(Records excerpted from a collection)
Segment Open
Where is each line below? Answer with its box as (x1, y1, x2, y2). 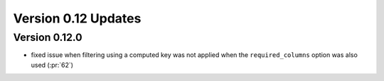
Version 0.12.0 (13, 31, 82, 44)
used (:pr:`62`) (31, 61, 74, 69)
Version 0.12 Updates (13, 11, 142, 26)
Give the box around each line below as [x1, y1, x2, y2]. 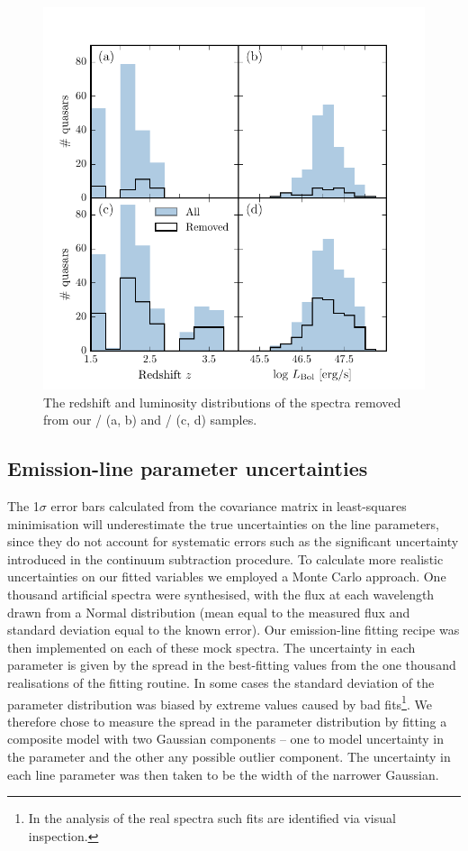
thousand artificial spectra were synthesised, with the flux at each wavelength [7, 584, 435, 603]
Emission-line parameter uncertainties [7, 454, 368, 482]
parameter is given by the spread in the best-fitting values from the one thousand [7, 655, 456, 674]
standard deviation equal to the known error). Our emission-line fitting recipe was [7, 620, 460, 639]
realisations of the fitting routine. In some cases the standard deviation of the [7, 673, 435, 691]
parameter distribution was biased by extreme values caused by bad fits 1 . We [7, 691, 432, 713]
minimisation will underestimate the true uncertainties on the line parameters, [7, 514, 440, 533]
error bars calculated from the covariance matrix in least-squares [50, 496, 407, 515]
Segment Closed
What the task requires — Reprint all the data above verbatim, excluding pictures.

The answer —
Where is each line below? Answer with its box as (x1, y1, x2, y2). 
Version 0.12.0 (13, 31, 82, 44)
used (:pr:`62`) (31, 61, 74, 69)
Version 0.12 Updates (13, 11, 142, 26)
Give the box around each line below as [x1, y1, x2, y2]. 
thousand artificial spectra were synthesised, with the flux at each wavelength [7, 584, 435, 603]
Emission-line parameter uncertainties [7, 454, 368, 482]
parameter is given by the spread in the best-fitting values from the one thousand [7, 655, 456, 674]
standard deviation equal to the known error). Our emission-line fitting recipe was [7, 620, 460, 639]
realisations of the fitting routine. In some cases the standard deviation of the [7, 673, 435, 691]
parameter distribution was biased by extreme values caused by bad fits 1 . We [7, 691, 432, 713]
minimisation will underestimate the true uncertainties on the line parameters, [7, 514, 440, 533]
error bars calculated from the covariance matrix in least-squares [50, 496, 407, 515]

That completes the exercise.